Repair loop is over-correcting — inspect repair iterations in the trace. If utility falls each iteration, lower max_repair_iterations.

Most rows have `needs_human_review=True`¶

Three failure modes look the same in the column:

Cause	Diagnosis
Leakage too high	`weighted_leakage_rate` near 1, or `any_high_leaked=True`
Utility too low	`utility_score` below `flag_utility_below` for your tolerance
Both	Almost always means `protect` and `preserve` are pulling in opposite directions

For the third case, the fix is rewriting the privacy goal so it draws a cleaner line between "remove this" and "keep this." See Choosing a strategy > Privacy goal.

Repair runs every iteration but never converges¶

Symptom: every record uses all max_repair_iterations and still ends up flagged.

The leakage threshold for your risk_tolerance may be unreachable for your data. Look at the floor of leakage_mass across repair iterations — if it plateaus above the threshold, the data has more sensitive content than the threshold permits given current detection coverage.
Loosen risk_tolerance one step, only after confirming detection has caught everything you can see. Loosening before detection is solid just hides the leak.
Set max_repair_iterations=0 for an audit pass. You'll get the metrics without paying for repair attempts that won't succeed, which makes it easy to see how far off you are.

Pipeline / output issues¶

Output rows are missing (`FailedRecord`s)¶

See Did the run actually complete cleanly? and Rate limits / dropped rows.

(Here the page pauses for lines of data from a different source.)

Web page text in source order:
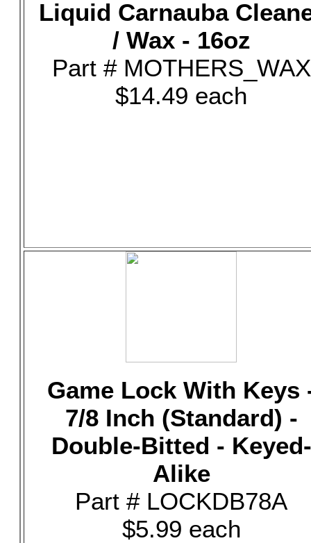
Liquid Carnauba
/ Wax - 16oz
Part # MOTHERS_WAX
$14.49 each
Game Lock With Keys
7/8 Inch (Standard) -
Double-Bitted - Keyed-
Alike
Part # LOCKDB78A
$5.99 each
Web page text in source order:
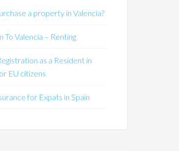
a property in Valencia?
To Valencia – Renting
as a Resident in
EU citizens
for Expats in Spain
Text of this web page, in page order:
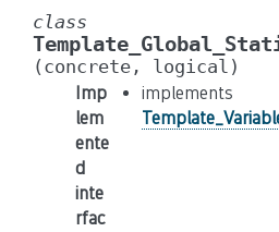
class
(concrete, logical)
Imp
lem
ente
d
inte
rfac
implements
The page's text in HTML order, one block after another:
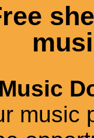
music
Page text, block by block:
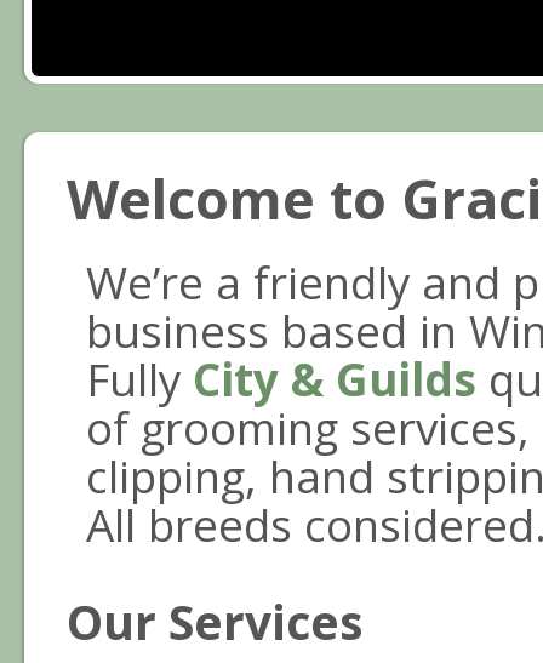
Welcome to
We’re a friendly and
business based in
Fully City & Guilds
of grooming
clipping, hand
All breeds
Our Services
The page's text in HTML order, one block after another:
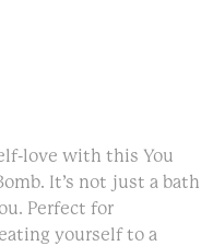
love with this You
It’s not just a bath
Perfect for
yourself to a

The short version: this is almost always a model/provider issue, not a strategy issue, and the fix is in models.yaml / providers.yaml.

Replacement looks repetitive or unrealistic (Substitute)¶

Symptoms: every "Alice" becomes "Maya," every city becomes "Springfield," every email becomes john@example.com.

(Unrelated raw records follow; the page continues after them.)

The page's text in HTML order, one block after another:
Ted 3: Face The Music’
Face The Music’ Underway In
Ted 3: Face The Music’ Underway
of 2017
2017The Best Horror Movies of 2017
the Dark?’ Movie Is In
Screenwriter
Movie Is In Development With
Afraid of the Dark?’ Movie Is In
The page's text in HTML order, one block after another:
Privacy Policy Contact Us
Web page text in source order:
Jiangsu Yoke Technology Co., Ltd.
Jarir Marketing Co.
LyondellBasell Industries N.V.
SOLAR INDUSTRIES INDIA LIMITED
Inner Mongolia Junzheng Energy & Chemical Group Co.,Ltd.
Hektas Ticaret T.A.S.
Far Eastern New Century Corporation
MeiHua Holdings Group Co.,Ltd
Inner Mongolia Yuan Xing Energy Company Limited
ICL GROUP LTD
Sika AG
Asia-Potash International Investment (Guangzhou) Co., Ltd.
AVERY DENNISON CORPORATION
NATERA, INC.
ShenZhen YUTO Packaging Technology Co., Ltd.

Add domain hints to Substitute.instructions — see Choosing a strategy > Writing Substitute.instructions.
Check the replacement_generator model — small models default-collapse to high-frequency names. Try a stronger model for this role.
If you need stable cross-row mappings, use Hash or post-process result.trace_dataframe["_replacement_map"]. Substitute is consistent within a row but not across rows: repeated mentions of the same value in one row collapse to one replacement (so a person's name stays consistent in a single document), but across rows the LLM has no shared state, so "Alice" in different rows usually gets different replacements.

Hash output isn't stable across runs¶

The digest is deterministic given the same algorithm, digest_length, and input text. The label is not part of the digest — but it is templated into the output wrapper (default format_template="<HASH_{label}_{digest}>"). So:

Digest differs across runs: the detected entity text changed (whitespace, casing, surrounding context). Check the <your_text_column>_with_spans column to confirm.
Only the wrapper differs (digest is the same, but e.g. <HASH_FIRST_NAME_abc> becomes <HASH_NAME_abc>): the label changed between runs. The digest is still stable; only the wrapper text moved. To avoid label drift in the output, set format_template="<HASH_{digest}>" to drop the label entirely.

Validation passed but `preview` errors at LLM call¶

Configuration is structurally valid but a runtime model call failed. Check:

The provider for the model alias has an API key set in your environment.
The base URL is reachable (corporate VPN / proxy).
The model alias actually exists at the provider — anonymizer validate checks the alias is in your config; it doesn't dial out to confirm the model is live.